(Recorded data)
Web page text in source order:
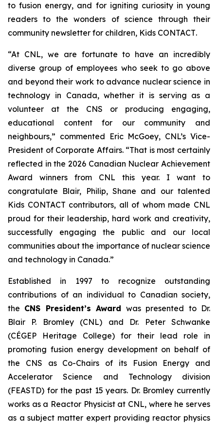
to fusion energy, and for igniting curiosity in young
readers to the wonders of science through their
community newsletter for children, Kids CONTACT.
“At CNL, we are fortunate to have an incredibly
diverse group of employees who seek to go above
and beyond their work to advance nuclear science in
technology in Canada, whether it is serving as a
volunteer at the CNS or producing engaging,
educational content for our community and
neighbours,” commented Eric McGoey, CNL’s Vice-
President of Corporate Affairs. “That is most certainly
reflected in the 2026 Canadian Nuclear Achievement
Award winners from CNL this year. I want to
congratulate Blair, Philip, Shane and our talented
Kids CONTACT contributors, all of whom made CNL
proud for their leadership, hard work and creativity,
successfully engaging the public and our local
communities about the importance of nuclear science
and technology in Canada.”
Established in 1997 to recognize outstanding
contributions of an individual to Canadian society,
the CNS President’s Award was presented to Dr.
Blair P. Bromley (CNL) and Dr. Peter Schwanke
(CÉGEP Heritage College) for their lead role in
promoting fusion energy development on behalf of
the CNS as Co-Chairs of its Fusion Energy and
Accelerator Science and Technology division
(FEASTD) for the past 15 years. Dr. Bromley currently
works as a Reactor Physicist at CNL, where he serves
as a subject matter expert providing reactor physics

EXERCISE DIRECTIONS ▸ Of all the entries above, repeat only the lines from the line that has "technology in Canada, whether" to the line that has "contributions of an", both lines included, exactly.

SOLUTION TO THIS TASK ▸
technology in Canada, whether it is serving as a
volunteer at the CNS or producing engaging,
educational content for our community and
neighbours,” commented Eric McGoey, CNL’s Vice-
President of Corporate Affairs. “That is most certainly
reflected in the 2026 Canadian Nuclear Achievement
Award winners from CNL this year. I want to
congratulate Blair, Philip, Shane and our talented
Kids CONTACT contributors, all of whom made CNL
proud for their leadership, hard work and creativity,
successfully engaging the public and our local
communities about the importance of nuclear science
and technology in Canada.”
Established in 1997 to recognize outstanding
contributions of an individual to Canadian society,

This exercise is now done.